Activity:
How many lines in the data below have the string "Like"? Reply with the number alone.

Records supplied:

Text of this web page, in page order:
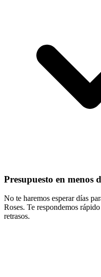
Presupuesto en menos
No te haremos esperar días
Roses. Te respondemos
retrasos.
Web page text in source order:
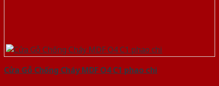
Cửa Gỗ Chống Cháy MDF O4 C1 phao chi
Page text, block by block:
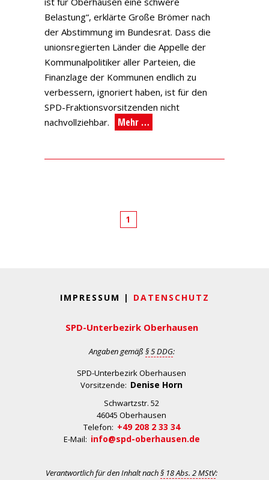
Belastung“, erklärte Große Brömer nach
der Abstimmung im Bundesrat. Dass die
unionsregierten Länder die Appelle der
Kommunalpolitiker aller Parteien, die
Finanzlage der Kommunen endlich zu
verbessern, ignoriert haben, ist für den
SPD-Fraktionsvorsitzenden nicht
nachvollziehbar.
Mehr …
1
IMPRESSUM | DATENSCHUTZ
SPD-Unterbezirk Oberhausen
Angaben gemäß § 5 DDG:
SPD-Unterbezirk Oberhausen
Vorsitzende: Denise Horn
Schwartzstr. 52
46045 Oberhausen
Telefon: +49 208 2 33 34
E-Mail: info@spd-oberhausen.de
Verantwortlich für den Inhalt nach§ 18 Abs. 2 MStV:
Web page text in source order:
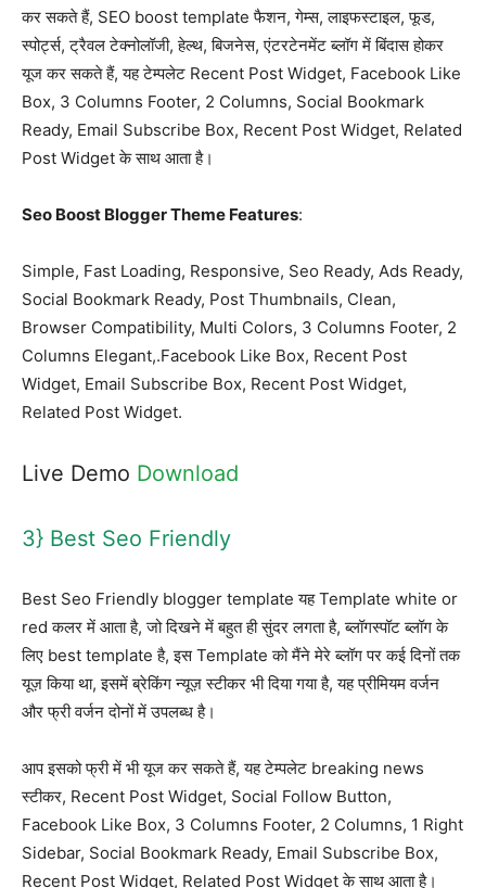
कर सकते हैं, SEO boost template फैशन, गेम्स, लाइफस्टाइल, फूड,
स्पोर्ट्स, ट्रैवल टेक्नोलॉजी, हेल्थ, बिजनेस, एंटरटेनमेंट ब्लॉग में बिंदास होकर
यूज कर सकते हैं, यह टेम्पलेट Recent Post Widget, Facebook Like
Box, 3 Columns Footer, 2 Columns, Social Bookmark
Ready, Email Subscribe Box, Recent Post Widget, Related
Post Widget के साथ आता है।
Seo Boost Blogger Theme Features:
Simple, Fast Loading, Responsive, Seo Ready, Ads Ready,
Social Bookmark Ready, Post Thumbnails, Clean,
Browser Compatibility, Multi Colors, 3 Columns Footer, 2
Columns Elegant,.Facebook Like Box, Recent Post
Widget, Email Subscribe Box, Recent Post Widget,
Related Post Widget.
Live Demo Download
3} Best Seo Friendly
Best Seo Friendly blogger template यह Template white or
red कलर में आता है, जो दिखने में बहुत ही सुंदर लगता है, ब्लॉगस्पॉट ब्लॉग के
लिए best template है, इस Template को मैंने मेरे ब्लॉग पर कई दिनों तक
यूज़ किया था, इसमें ब्रेकिंग न्यूज़ स्टीकर भी दिया गया है, यह प्रीमियम वर्जन
और फ्री वर्जन दोनों में उपलब्ध है।
आप इसको फ्री में भी यूज कर सकते हैं, यह टेम्पलेट breaking news
स्टीकर, Recent Post Widget, Social Follow Button,
Facebook Like Box, 3 Columns Footer, 2 Columns, 1 Right
Sidebar, Social Bookmark Ready, Email Subscribe Box,
Recent Post Widget, Related Post Widget के साथ आता है।
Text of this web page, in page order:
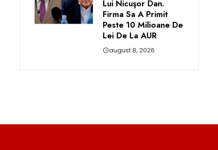
Lui Nicuşor Dan.
Firma Sa A Primit
Peste 10 Milioane De
Lei De La AUR
august 8, 2026
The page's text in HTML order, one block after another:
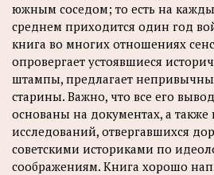
южным соседом; то есть на
среднем приходится один год
книга во многих отношениях
опровергает устоявшиеся
штампы, предлагает
старины. Важно, что все его
основаны на документах, а также
исследований, отвергавшихся
советскими историками по
соображениям. Книга хорошо
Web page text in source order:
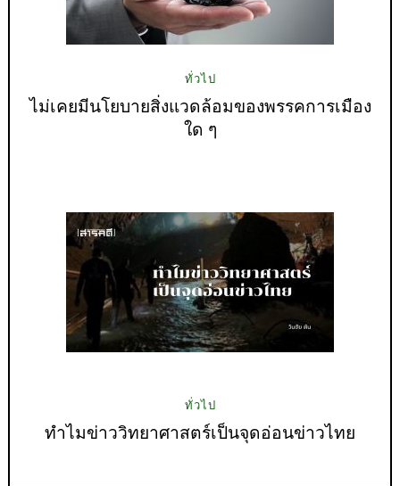
ทั่วไป
ไม่เคยมีนโยบายสิ่งแวดล้อมของพรรคการเมือง
ใด ๆ
ทั่วไป
ทำไมข่าววิทยาศาสตร์เป็นจุดอ่อนข่าวไทย
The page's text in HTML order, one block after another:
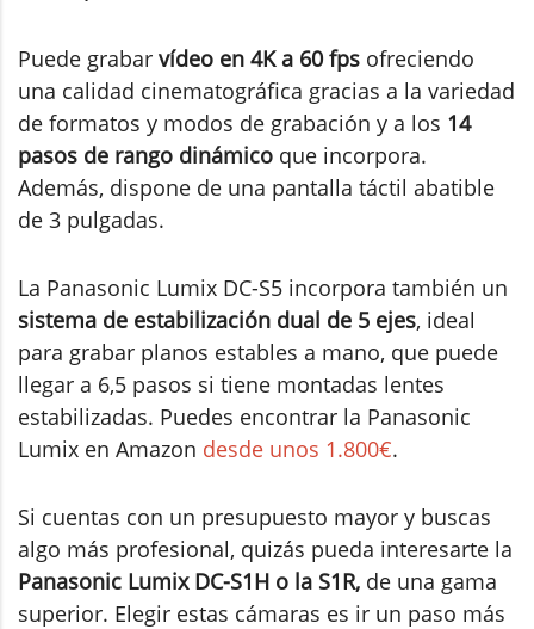
Puede grabar vídeo en 4K a 60 fps ofreciendo
una calidad cinematográfica gracias a la variedad
de formatos y modos de grabación y a los 14
pasos de rango dinámico que incorpora.
Además, dispone de una pantalla táctil abatible
de 3 pulgadas.
La Panasonic Lumix DC-S5 incorpora también un
sistema de estabilización dual de 5 ejes, ideal
para grabar planos estables a mano, que puede
llegar a 6,5 pasos si tiene montadas lentes
estabilizadas. Puedes encontrar la Panasonic
Lumix en Amazon desde unos 1.800€.
Si cuentas con un presupuesto mayor y buscas
algo más profesional, quizás pueda interesarte la
Panasonic Lumix DC-S1H o la S1R, de una gama
superior. Elegir estas cámaras es ir un paso más
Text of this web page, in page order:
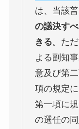
は、当該
の議決す
きる。た
よる副知
意及び第
項の規定
第一項に
の選任の
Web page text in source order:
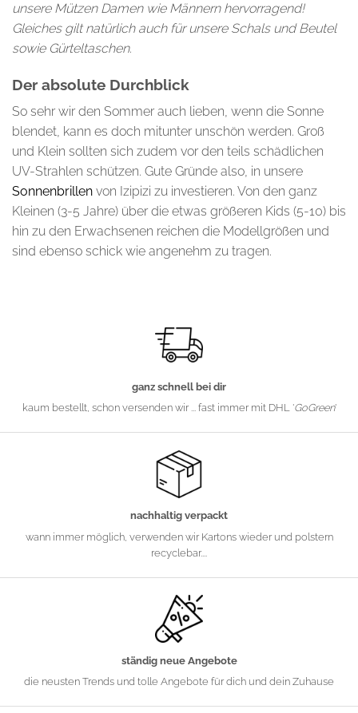
unsere Mützen Damen wie Männern hervorragend!
Gleiches gilt natürlich auch für unsere Schals und Beutel
sowie Gürteltaschen.
Der absolute Durchblick
So sehr wir den Sommer auch lieben, wenn die Sonne
blendet, kann es doch mitunter unschön werden. Groß
und Klein sollten sich zudem vor den teils schädlichen
UV-Strahlen schützen. Gute Gründe also, in unsere
Sonnenbrillen von Izipizi zu investieren. Von den ganz
Kleinen (3-5 Jahre) über die etwas größeren Kids (5-10) bis
hin zu den Erwachsenen reichen die Modellgrößen und
sind ebenso schick wie angenehm zu tragen.
ganz schnell bei dir
kaum bestellt, schon versenden wir ... fast immer mit DHL 'GoGreen'
nachhaltig verpackt
wann immer möglich, verwenden wir Kartons wieder und polstern
recyclebar....
ständig neue Angebote
die neusten Trends und tolle Angebote für dich und dein Zuhause

Task result:
3